You are enough, just as you are. And you always have been.
Understanding: The path to healing
The complexities of human behavior are intricately interwoven with our past experiences. For adults who didn’t feel loved during their childhood, these subtleties often manifest in ways they may not even recognize.
Beneath the fear of rejection, the overcompensation, the constant self-doubt, lies a deeper truth – an inner child yearning to be seen, acknowledged, and loved.
Renowned psychologist Carl Rogers once said, “The curious paradox is that when I accept myself just as I am, then I can change.” This acceptance begins with understanding – understanding our past, our behaviors and ultimately, ourselves.
Recognizing these behaviors is not about assigning blame or dwelling in the past.
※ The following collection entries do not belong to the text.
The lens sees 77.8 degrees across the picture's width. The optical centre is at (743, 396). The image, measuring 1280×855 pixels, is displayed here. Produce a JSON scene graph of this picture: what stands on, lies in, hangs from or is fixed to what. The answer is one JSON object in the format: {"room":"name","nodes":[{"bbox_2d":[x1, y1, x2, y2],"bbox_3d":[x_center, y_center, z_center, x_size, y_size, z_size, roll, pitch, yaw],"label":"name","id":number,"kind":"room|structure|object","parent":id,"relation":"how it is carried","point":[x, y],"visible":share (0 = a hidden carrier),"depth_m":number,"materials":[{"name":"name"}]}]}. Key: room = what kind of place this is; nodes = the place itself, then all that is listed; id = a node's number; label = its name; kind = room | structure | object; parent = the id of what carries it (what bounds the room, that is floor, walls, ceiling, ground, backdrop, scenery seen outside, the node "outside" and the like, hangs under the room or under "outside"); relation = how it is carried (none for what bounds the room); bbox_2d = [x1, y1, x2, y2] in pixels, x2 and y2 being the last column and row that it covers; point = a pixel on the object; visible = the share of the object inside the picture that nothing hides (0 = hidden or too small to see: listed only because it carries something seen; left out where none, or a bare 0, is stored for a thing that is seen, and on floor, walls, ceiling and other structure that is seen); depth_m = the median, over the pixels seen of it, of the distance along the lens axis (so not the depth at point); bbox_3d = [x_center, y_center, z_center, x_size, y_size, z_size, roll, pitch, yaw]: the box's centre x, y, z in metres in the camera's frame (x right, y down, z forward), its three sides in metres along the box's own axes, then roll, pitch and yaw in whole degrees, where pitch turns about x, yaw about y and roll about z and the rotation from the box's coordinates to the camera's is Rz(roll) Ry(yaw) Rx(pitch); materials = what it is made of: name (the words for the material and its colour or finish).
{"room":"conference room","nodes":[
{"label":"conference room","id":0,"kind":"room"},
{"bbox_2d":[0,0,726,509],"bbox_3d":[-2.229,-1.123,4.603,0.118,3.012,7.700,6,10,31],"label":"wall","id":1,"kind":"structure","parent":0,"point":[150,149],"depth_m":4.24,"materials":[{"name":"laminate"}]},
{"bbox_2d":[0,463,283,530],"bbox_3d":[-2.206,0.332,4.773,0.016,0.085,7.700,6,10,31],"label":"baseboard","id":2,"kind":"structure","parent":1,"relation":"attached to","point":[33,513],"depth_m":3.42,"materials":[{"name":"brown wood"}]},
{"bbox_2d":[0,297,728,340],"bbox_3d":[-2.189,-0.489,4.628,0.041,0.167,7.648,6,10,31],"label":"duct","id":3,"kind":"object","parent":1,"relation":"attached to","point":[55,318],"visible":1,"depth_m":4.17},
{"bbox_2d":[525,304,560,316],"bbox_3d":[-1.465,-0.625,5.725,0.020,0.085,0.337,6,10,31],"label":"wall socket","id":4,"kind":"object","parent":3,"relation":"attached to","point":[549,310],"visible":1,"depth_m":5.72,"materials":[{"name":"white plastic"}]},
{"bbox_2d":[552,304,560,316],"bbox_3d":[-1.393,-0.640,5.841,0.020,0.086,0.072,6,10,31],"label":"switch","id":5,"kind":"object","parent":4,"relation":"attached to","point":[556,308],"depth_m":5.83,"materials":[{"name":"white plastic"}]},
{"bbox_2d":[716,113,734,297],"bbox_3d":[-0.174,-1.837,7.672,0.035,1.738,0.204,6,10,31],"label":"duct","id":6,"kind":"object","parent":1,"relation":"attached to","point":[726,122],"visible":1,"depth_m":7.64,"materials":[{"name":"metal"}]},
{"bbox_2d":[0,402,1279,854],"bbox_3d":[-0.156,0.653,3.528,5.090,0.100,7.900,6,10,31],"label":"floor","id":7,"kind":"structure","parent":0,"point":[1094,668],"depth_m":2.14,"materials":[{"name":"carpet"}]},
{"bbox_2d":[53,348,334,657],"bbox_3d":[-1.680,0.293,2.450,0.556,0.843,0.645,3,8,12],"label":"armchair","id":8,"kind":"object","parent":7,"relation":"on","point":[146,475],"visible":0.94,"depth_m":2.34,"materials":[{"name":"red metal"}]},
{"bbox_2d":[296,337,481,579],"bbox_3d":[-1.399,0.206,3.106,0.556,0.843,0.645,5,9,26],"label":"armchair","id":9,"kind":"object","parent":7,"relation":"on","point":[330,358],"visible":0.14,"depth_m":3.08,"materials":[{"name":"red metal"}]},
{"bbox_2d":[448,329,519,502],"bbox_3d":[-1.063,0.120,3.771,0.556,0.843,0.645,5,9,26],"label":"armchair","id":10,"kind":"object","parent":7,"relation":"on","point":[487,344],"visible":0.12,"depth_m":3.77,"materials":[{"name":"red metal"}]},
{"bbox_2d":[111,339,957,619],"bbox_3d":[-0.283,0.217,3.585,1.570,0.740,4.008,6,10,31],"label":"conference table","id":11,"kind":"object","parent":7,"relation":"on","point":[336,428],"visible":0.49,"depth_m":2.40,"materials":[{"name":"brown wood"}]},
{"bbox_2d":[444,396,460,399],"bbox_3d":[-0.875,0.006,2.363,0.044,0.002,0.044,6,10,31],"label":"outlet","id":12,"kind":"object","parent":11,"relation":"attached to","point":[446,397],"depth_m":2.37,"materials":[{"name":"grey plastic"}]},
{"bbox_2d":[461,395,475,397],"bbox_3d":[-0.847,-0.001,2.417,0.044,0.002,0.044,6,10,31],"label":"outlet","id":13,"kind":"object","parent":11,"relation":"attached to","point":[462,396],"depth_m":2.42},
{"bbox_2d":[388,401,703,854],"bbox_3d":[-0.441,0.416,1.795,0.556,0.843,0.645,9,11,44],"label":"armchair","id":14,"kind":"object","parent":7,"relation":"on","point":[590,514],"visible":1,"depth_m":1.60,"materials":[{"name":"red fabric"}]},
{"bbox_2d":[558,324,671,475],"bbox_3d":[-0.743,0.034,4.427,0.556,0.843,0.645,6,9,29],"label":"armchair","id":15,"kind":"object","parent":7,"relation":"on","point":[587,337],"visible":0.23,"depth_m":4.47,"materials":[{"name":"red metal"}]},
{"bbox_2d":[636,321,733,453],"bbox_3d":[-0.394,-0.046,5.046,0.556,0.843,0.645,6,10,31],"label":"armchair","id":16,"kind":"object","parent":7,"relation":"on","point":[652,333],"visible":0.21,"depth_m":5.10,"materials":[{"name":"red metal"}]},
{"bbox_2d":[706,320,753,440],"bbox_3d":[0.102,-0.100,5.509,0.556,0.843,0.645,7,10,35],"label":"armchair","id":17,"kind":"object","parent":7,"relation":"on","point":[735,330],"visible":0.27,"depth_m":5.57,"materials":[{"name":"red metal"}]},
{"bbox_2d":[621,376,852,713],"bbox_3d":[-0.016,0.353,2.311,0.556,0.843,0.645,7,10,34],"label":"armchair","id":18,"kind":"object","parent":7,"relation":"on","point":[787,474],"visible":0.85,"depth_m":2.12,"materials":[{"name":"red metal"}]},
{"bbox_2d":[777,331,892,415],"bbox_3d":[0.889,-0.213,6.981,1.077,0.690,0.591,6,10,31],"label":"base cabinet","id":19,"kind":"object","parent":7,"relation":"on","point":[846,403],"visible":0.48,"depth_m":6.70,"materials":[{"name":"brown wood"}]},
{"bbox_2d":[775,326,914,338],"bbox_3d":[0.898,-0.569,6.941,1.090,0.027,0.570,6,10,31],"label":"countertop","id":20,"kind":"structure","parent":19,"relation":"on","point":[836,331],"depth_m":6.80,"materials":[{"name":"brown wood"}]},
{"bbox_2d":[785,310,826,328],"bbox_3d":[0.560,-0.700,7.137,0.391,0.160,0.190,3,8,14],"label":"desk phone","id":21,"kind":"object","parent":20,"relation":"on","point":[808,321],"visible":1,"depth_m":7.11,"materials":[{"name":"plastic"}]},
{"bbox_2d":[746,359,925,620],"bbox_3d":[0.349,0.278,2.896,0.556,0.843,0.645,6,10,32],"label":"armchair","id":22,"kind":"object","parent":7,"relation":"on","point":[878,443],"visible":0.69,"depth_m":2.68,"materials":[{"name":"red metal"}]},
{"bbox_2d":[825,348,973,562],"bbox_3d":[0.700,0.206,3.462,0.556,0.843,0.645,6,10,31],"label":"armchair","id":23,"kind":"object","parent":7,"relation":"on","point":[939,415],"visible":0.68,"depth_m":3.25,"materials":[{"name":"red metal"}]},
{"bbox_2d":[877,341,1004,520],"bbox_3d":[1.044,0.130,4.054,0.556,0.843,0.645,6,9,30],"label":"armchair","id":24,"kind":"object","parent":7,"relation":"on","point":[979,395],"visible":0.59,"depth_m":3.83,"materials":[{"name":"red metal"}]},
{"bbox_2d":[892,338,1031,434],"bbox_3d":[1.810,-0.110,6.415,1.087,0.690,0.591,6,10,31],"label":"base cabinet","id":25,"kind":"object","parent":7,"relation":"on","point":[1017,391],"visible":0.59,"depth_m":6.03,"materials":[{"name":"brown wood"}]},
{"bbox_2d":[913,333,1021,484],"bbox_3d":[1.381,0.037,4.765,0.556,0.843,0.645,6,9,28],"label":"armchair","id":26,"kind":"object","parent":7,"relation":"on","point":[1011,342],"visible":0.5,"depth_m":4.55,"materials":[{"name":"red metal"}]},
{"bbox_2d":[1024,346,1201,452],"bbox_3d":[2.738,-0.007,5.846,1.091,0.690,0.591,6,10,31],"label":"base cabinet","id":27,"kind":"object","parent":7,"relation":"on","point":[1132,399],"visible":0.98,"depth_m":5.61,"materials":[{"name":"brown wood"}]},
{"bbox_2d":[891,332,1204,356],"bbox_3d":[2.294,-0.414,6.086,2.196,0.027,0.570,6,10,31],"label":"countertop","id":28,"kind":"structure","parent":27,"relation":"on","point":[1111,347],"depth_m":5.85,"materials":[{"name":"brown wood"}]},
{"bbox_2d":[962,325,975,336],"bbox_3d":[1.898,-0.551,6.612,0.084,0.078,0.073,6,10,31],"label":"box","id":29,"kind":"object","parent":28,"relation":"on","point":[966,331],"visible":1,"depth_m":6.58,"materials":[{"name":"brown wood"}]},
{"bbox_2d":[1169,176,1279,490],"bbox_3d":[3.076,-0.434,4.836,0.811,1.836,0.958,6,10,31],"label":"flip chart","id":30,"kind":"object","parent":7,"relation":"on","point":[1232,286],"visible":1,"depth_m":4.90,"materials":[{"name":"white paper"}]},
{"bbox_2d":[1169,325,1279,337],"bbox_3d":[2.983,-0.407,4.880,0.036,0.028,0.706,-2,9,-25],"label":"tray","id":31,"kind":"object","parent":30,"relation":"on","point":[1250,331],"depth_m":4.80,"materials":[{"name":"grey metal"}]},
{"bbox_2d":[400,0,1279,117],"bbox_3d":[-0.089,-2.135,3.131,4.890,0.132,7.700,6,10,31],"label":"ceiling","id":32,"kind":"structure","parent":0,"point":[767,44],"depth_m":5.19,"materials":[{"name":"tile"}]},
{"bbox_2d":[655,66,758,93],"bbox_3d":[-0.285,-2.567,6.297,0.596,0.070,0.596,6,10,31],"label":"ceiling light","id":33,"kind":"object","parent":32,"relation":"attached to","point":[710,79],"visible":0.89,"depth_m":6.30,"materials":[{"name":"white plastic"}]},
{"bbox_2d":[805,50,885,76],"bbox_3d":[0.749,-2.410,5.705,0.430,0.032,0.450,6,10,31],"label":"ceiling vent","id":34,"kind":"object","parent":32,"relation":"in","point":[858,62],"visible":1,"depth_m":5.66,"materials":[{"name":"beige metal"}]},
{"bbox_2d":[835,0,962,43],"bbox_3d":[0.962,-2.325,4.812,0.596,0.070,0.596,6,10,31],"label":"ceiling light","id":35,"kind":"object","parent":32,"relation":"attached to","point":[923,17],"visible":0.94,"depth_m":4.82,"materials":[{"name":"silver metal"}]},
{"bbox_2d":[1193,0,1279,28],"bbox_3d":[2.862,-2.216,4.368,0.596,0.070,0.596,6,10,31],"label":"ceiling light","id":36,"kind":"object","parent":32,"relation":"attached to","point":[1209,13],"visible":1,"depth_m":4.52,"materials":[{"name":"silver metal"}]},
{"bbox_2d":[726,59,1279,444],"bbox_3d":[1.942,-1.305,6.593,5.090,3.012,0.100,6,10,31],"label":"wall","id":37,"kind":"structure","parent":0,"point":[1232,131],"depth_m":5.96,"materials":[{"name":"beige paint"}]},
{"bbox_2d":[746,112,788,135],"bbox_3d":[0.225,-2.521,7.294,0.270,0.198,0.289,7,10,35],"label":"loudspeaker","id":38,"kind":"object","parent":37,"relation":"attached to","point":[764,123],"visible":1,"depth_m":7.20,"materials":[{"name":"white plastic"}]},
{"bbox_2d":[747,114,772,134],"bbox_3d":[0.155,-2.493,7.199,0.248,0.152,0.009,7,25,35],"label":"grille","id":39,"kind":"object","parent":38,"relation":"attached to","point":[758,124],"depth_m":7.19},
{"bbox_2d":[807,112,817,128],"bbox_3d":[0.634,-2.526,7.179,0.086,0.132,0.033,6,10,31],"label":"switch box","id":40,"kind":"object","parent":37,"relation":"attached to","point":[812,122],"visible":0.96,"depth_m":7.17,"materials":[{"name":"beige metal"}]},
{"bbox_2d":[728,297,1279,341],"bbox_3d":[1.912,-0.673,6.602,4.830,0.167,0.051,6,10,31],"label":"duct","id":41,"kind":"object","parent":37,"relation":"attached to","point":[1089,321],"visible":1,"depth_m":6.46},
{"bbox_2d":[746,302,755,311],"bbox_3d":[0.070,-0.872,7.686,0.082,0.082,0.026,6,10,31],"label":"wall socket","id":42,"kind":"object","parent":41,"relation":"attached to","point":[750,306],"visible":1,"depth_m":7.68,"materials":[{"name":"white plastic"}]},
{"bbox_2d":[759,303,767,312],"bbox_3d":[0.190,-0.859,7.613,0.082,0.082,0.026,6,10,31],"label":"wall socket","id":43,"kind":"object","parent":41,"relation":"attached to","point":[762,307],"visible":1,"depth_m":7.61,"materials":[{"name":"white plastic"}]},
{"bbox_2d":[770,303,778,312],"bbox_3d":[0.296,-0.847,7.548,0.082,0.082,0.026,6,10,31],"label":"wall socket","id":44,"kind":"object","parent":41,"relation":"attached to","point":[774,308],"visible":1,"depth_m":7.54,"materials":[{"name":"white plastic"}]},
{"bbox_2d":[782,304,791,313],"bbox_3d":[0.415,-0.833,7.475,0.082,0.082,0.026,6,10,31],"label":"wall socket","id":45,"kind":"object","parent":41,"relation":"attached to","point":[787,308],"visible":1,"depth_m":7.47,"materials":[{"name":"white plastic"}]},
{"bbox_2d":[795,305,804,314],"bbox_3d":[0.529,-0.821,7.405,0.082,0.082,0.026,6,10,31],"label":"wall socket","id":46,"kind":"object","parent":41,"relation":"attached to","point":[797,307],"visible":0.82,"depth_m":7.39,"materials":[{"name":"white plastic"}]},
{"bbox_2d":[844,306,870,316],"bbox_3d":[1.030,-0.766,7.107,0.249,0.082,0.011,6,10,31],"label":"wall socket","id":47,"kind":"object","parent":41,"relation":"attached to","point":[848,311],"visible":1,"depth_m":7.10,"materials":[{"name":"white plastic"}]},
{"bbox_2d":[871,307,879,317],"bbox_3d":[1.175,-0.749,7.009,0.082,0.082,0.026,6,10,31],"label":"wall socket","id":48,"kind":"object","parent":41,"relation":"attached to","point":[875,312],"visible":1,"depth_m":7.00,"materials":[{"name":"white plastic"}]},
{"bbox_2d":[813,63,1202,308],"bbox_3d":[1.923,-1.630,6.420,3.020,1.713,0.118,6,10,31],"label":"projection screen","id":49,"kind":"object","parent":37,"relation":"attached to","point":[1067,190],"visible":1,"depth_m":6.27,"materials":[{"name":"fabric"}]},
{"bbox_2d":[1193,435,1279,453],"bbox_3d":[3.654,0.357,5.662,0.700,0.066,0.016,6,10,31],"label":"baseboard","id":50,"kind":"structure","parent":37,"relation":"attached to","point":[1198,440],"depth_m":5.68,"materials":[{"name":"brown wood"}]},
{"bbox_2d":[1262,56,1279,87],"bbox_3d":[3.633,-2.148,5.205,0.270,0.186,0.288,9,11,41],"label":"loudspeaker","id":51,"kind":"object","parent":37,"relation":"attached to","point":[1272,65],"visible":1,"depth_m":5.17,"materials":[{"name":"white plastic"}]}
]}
It’s about acknowledging the impact of our childhood experiences on our adult lives. It’s about understanding that these behaviors are not indicative of our worth or our potential.
The journey towards healing may not be easy. It takes courage to confront our past and challenge these ingrained behaviors. But remember, every step taken is a step towards a healthier, happier you.
So take this knowledge, reflect on it, and let it guide you on your path towards understanding and self-love. Because you are deserving of love – just as you are.